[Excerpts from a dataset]

────────

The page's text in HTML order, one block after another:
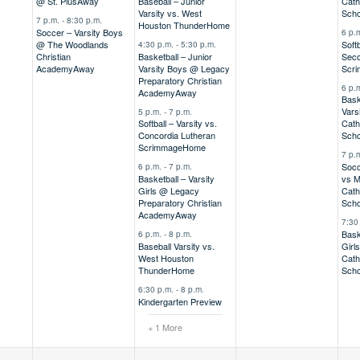
7 p.m.-8:30 p.m.
Soccer – Varsity Boys
@ The Woodlands
Christian
AcademyAway
Varsity vs. West
Houston ThunderHome
4:30 p.m. - 5:30 p.m.
Basketball – Junior
Varsity Boys @ Legacy
Preparatory Christian
AcademyAway
5 p.m. - 7 p.m.
Softball – Varsity vs.
Concordia Lutheran
ScrimmageHome
6 p.m. - 7 p.m.
Basketball – Varsity
Girls @ Legacy
Preparatory Christian
AcademyAway
6 p.m. - 8 p.m.
Baseball Varsity vs.
West Houston
ThunderHome
6:30 p.m. - 8 p.m.
Kindergarten Preview
+ 1 More
6
6
7
vs
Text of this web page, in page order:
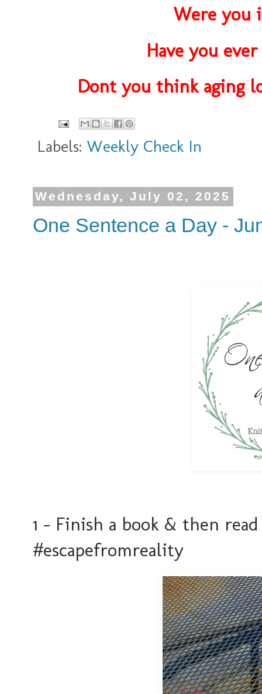
Were you
Have you
Dont you think aging
Labels: Weekly Check In
Wednesday, July 02, 2025
One Sentence a Day -
1 - Finish a book & then
#escapefromreality
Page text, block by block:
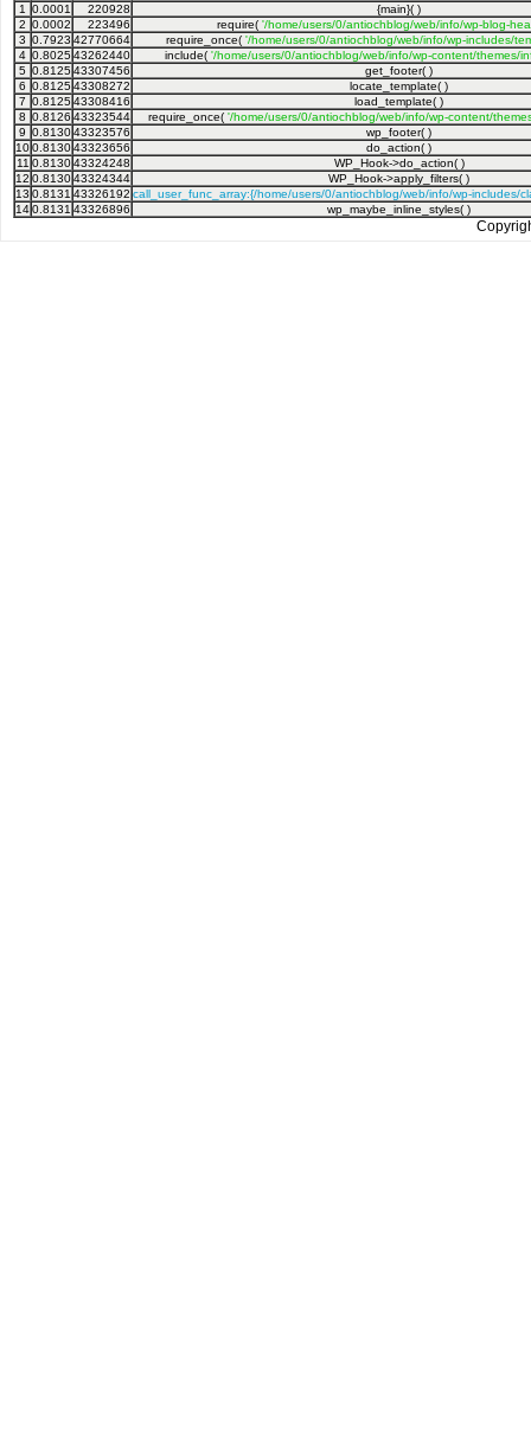
1
0.0001 220928
{main}( )
2 0.0002 223496 require( '/home/users/0/antiochblog/web/info/wp-blog-
3 0.7923 42770664 require_once( '/home/users/0/antiochblog/web/info/wp-includes/
4 0.802543262440 include( '/home/users/0/antiochblog/web/info/wp-content/themes/
5 0.812543307456
get_footer( )
6 0.812543308272
locate_template( )
7 0.812543308416
load_template( )
8 0.8126 43323544 require_once( '/home/users/0/antiochblog/web/info/wp-content/
9 0.813043323576
wp_footer( )
100.813043323656
do_action( )
11 0.813043324248
WP_Hook->do_action( )
12 0.813043324344
WP_Hook->apply_filters( )
13 0.8131 43326192 call_user_func_array:{/home/users/0/antiochblog/web/info/wp-includes/
140.8131 43326896 wp_maybe_inline_styles( )
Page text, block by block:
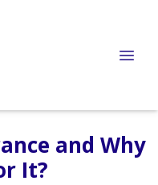
and Why
It?
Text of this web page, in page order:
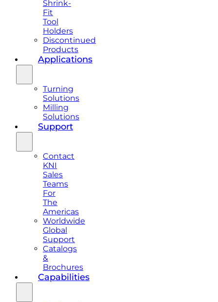
Shrink-
Fit
Tool
Holders
Discontinued
Products
Applications
Turning
Solutions
Milling
Solutions
Support
Contact
KNI
Sales
Teams
For
The
Americas
Worldwide
Global
Support
Catalogs
&
Brochures
Capabilities
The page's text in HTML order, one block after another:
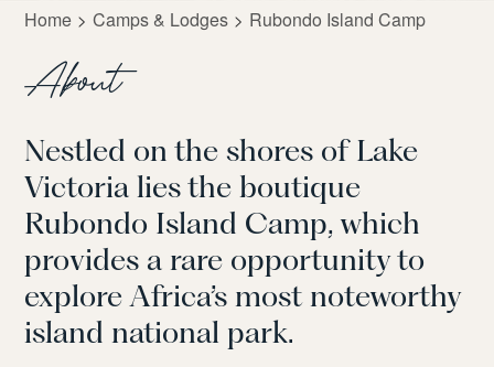
Home Camps & Lodges Rubondo Island Camp
About
Nestled on the shores of Lake
Victoria lies the boutique
Rubondo Island Camp, which
provides a rare opportunity to
explore Africa’s most noteworthy
island national park.
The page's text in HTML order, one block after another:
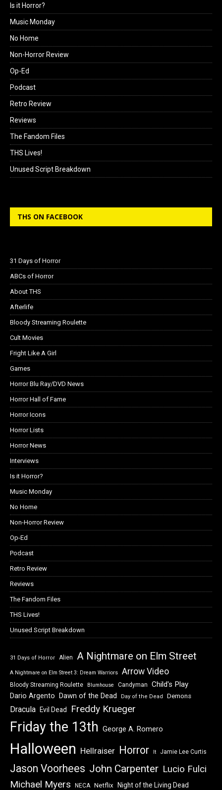
Is it Horror?
Music Monday
No Home
Non-Horror Review
Op-Ed
Podcast
Retro Review
Reviews
The Fandom Files
THS Lives!
Unused Script Breakdown
THS ON FACEBOOK
31 Days of Horror
ABCs of Horror
About THS
Afterlife
Bloody Streaming Roulette
Cult Movies
Fright Like A Girl
Games
Horror Blu Ray/DVD News
Horror Hall of Fame
Horror Icons
Horror Lists
Horror News
Interviews
Is it Horror?
Music Monday
No Home
Non-Horror Review
Op-Ed
Podcast
Retro Review
Reviews
The Fandom Files
THS Lives!
Unused Script Breakdown
31 Days of Horror Alien A Nightmare on Elm Street
A Nightmare on Elm Street 3: Dream Warriors Arrow Video
Bloody Streaming Roulette Blumhouse Candyman Child's Play
Dario Argento Dawn of the Dead Day of the Dead Demons
Dracula Evil Dead Freddy Krueger
Friday the 13th George A. Romero
Halloween Hellraiser Horror It Jamie Lee Curtis
Jason Voorhees John Carpenter Lucio Fulci
Michael Myers NECA Netflix Night of the Living Dead
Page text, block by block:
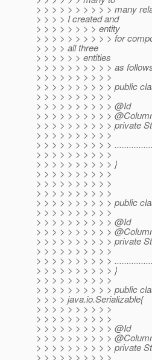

────────

**Problem statement:**
Each line of the data in which the string "users" appears needs to be copied.

**Task result:**
2 0.0002 223496 require( '/home/users/0/antiochblog/web/info/wp-blog-
3 0.7923 42770664 require_once( '/home/users/0/antiochblog/web/info/wp-includes/
4 0.802543262440 include( '/home/users/0/antiochblog/web/info/wp-content/themes/
8 0.8126 43323544 require_once( '/home/users/0/antiochblog/web/info/wp-content/
13 0.8131 43326192 call_user_func_array:{/home/users/0/antiochblog/web/info/wp-includes/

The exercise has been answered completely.